A: This is only a partial answer, but for the specific case $N = 2$ there do exist such couples $(k_0,k_1)$ for every $(x_0,x_1)$ with $x_0 \neq x_1$, and we can have them all:
In that case, since we already have $1$s on the diagonal and $AA^H$ is hermitian, it suffices to check that $(AA^H)_{0,1} = 0$ :
$$(AA^H)_{0,1} = \sum_{s=0}^{2-1} e^{-i\frac{2\pi}{2}x_0k_s} \overline{e^{-i\frac{2\pi}{2}x_1k_s}} = e^{i\pi(x_1 - x_0)k_0} + e^{i\pi(x_1 - x_0)k_1}$$
As such:
$$\begin{split}(AA^H)_{0,1} = 0 & \Leftrightarrow e^{i\pi(x_1 - x_0)k_0} + e^{i\pi(x_1 - x_0)k_1} = e^{i\pi(x_1-x_0)k_0}\left(1+e^{i\pi(x_1-x_0)(k_1-k_0)}\right) = 0\\
& \Leftrightarrow 1+e^{i\pi(x_1 - x_0)(k_1 - k_0)} = 0\\
& \Leftrightarrow \pi(x_1 - x_0)(k_1 - k_0) \equiv \pi \mod 2\pi\\
& \Leftrightarrow k_1 - k_0 \equiv \frac{1}{x_1 - x_0} \mod \frac{2}{x_1 - x_0}\end{split}$$
And that last condition can be satisfied for any choice of $k_0$, which gives us the existence of the couples $(k_0,k_1)$ as well as their full description.

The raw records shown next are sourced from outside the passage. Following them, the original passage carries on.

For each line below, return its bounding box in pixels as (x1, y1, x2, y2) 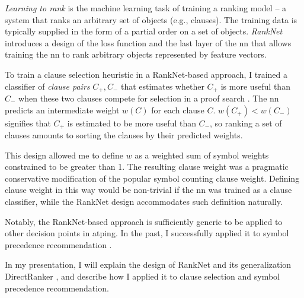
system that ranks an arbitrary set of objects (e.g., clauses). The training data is (5, 13, 297, 26)
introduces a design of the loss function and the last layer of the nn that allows (5, 36, 292, 49)
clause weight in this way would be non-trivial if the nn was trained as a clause (5, 183, 292, 196)
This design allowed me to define (5, 148, 124, 161)
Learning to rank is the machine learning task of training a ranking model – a (5, 2, 287, 14)
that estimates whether (120, 80, 204, 92)
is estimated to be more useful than (67, 116, 196, 129)
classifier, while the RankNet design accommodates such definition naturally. (5, 195, 283, 208)
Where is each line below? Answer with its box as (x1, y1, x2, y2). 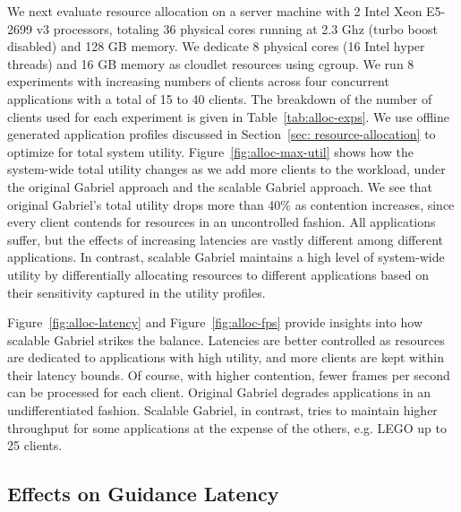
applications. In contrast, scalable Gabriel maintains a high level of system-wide (7, 247, 445, 266)
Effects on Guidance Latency (7, 480, 279, 508)
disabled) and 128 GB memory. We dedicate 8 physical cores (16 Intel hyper (7, 37, 425, 56)
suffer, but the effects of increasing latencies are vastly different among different (7, 230, 444, 248)
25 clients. (7, 436, 63, 455)
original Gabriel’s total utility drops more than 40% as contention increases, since (7, 195, 455, 213)
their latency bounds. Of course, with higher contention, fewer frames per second (7, 365, 450, 384)
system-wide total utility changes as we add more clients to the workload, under (7, 160, 446, 178)
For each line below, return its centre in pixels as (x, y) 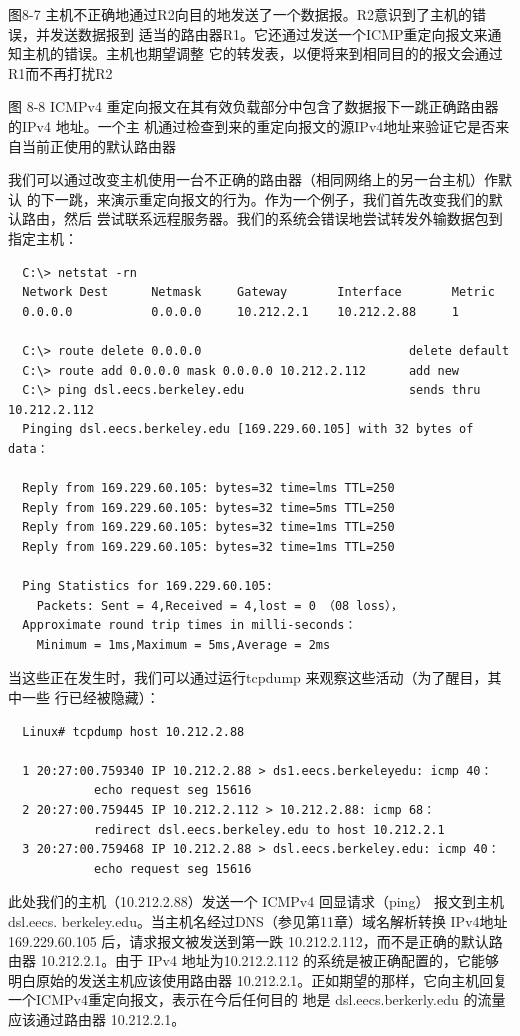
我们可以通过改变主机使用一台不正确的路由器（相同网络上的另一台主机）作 (253, 179)
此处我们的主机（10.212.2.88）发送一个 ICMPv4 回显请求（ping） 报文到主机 (256, 901)
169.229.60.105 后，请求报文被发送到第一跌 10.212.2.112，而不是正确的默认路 (255, 940)
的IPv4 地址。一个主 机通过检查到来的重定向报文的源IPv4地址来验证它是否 (252, 125)
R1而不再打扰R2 (60, 72)
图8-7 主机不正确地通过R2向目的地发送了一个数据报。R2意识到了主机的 (240, 14)
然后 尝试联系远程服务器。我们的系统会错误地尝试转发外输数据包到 (283, 218)
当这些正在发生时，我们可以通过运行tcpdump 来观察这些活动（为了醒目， (248, 677)
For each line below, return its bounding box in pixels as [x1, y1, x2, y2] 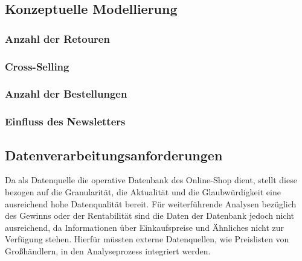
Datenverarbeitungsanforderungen [5, 145, 223, 164]
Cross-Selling [5, 58, 69, 74]
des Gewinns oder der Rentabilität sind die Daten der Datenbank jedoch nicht [5, 209, 294, 222]
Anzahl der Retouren [5, 31, 110, 46]
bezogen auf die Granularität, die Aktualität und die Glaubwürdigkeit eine [5, 185, 281, 198]
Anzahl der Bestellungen [5, 86, 127, 101]
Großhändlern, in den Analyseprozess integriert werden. [5, 244, 211, 257]
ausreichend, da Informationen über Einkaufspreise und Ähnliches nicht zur [5, 221, 284, 233]
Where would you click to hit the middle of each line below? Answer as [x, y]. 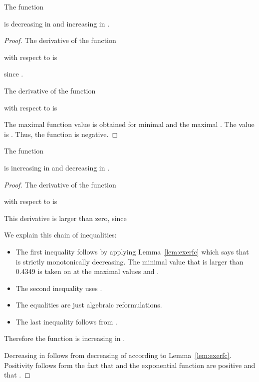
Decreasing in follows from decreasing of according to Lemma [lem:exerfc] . [118, 355]
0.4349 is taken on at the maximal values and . [87, 271]
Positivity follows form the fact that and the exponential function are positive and [130, 365]
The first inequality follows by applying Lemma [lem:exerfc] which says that [132, 251]
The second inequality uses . [59, 288]
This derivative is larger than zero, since [65, 218]
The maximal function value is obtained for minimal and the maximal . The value [129, 124]
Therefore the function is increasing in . [65, 338]
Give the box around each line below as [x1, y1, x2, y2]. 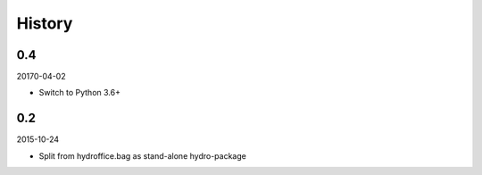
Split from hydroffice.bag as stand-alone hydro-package [38, 150, 247, 161]
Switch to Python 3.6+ [38, 87, 120, 98]
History [16, 13, 73, 33]
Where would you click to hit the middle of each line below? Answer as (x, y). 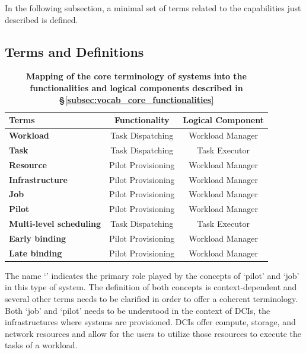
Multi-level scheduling (55, 224)
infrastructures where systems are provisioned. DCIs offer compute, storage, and (150, 322)
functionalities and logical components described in (136, 87)
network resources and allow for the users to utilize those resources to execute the (153, 333)
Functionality (142, 120)
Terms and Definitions (74, 51)
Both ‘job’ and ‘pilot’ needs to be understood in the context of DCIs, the (138, 310)
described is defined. (42, 19)
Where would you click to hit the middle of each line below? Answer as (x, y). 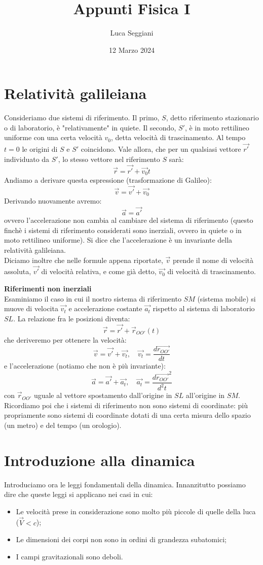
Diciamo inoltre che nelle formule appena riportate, (84, 260)
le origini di (40, 149)
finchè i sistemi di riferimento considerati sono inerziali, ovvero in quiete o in (123, 230)
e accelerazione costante (105, 308)
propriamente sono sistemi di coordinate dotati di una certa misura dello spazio (127, 415)
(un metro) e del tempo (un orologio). (63, 425)
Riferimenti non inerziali (48, 288)
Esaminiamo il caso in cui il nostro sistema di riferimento (93, 298)
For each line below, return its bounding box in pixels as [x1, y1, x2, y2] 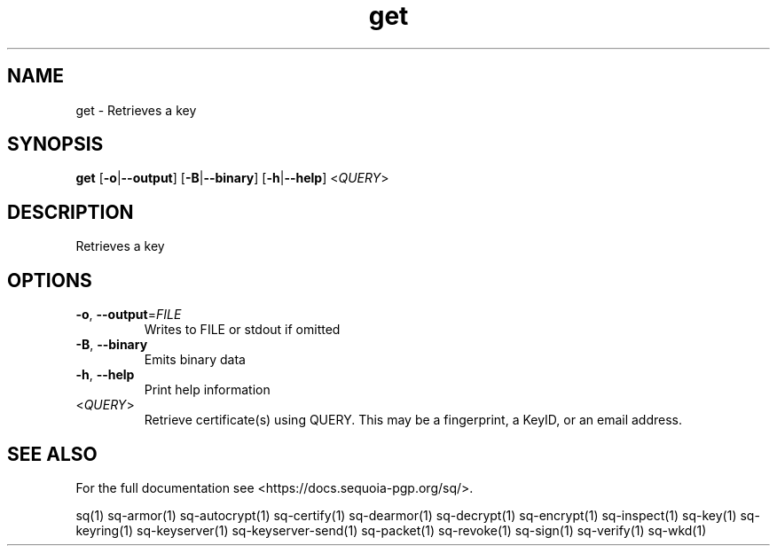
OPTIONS [7, 269, 92, 292]
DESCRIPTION [7, 200, 134, 223]
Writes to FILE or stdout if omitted [144, 322, 341, 338]
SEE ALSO [7, 442, 98, 465]
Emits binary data [144, 352, 246, 368]
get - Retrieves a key [75, 102, 197, 118]
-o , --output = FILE [75, 307, 182, 323]
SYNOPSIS [7, 133, 104, 156]
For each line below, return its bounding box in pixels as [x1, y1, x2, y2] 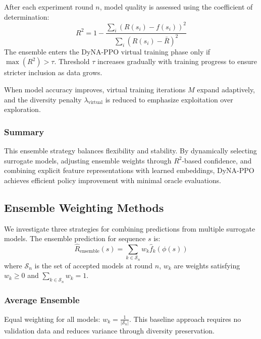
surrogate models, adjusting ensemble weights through [4, 155, 172, 165]
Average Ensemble [4, 294, 80, 306]
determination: [4, 11, 49, 22]
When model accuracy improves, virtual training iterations [4, 84, 186, 95]
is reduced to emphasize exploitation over [105, 94, 233, 104]
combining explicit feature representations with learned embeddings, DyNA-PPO [4, 165, 254, 176]
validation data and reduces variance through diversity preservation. [4, 325, 215, 336]
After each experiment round [4, 2, 93, 12]

However, like Ben Grossmann in the comments above is saying, it might get trickier, at least for $N \geq 4$:
you'll need the $N$ unknown variables $k_0,\dots,k_{N-1}$ to satisfy $\frac{N(N-1)}{2} > N$ (non-linear) equations, and so intuitively, by overdetermination of the system, there might not always exist solutions, though of course this remains to be proven.
($N = 3$ might still be feasible? but it's three equations with three unknowns and it's probably not going to be as easy as $N = 2$.)